=== Records for the exercise ===
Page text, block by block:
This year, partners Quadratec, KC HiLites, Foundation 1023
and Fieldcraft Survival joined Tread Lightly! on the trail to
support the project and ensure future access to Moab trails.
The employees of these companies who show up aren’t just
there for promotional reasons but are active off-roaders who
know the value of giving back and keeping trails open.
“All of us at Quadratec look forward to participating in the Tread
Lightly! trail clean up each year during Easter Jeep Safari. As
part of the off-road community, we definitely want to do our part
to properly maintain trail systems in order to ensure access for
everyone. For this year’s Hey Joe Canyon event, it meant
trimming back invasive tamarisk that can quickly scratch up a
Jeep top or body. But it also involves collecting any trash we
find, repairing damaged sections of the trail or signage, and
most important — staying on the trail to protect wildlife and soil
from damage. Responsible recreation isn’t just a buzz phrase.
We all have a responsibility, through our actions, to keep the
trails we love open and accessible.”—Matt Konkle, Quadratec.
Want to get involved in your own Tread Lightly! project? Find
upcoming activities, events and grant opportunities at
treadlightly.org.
===
=== Records for the exercise ===
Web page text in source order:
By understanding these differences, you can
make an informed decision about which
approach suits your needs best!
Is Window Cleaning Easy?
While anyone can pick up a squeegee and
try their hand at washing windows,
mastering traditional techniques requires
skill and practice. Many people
===
Work through the records above. Copy every line with the string "Quadratec".

● **Expected answer**
This year, partners Quadratec, KC HiLites, Foundation 1023
“All of us at Quadratec look forward to participating in the Tread
trails we love open and accessible.”—Matt Konkle, Quadratec.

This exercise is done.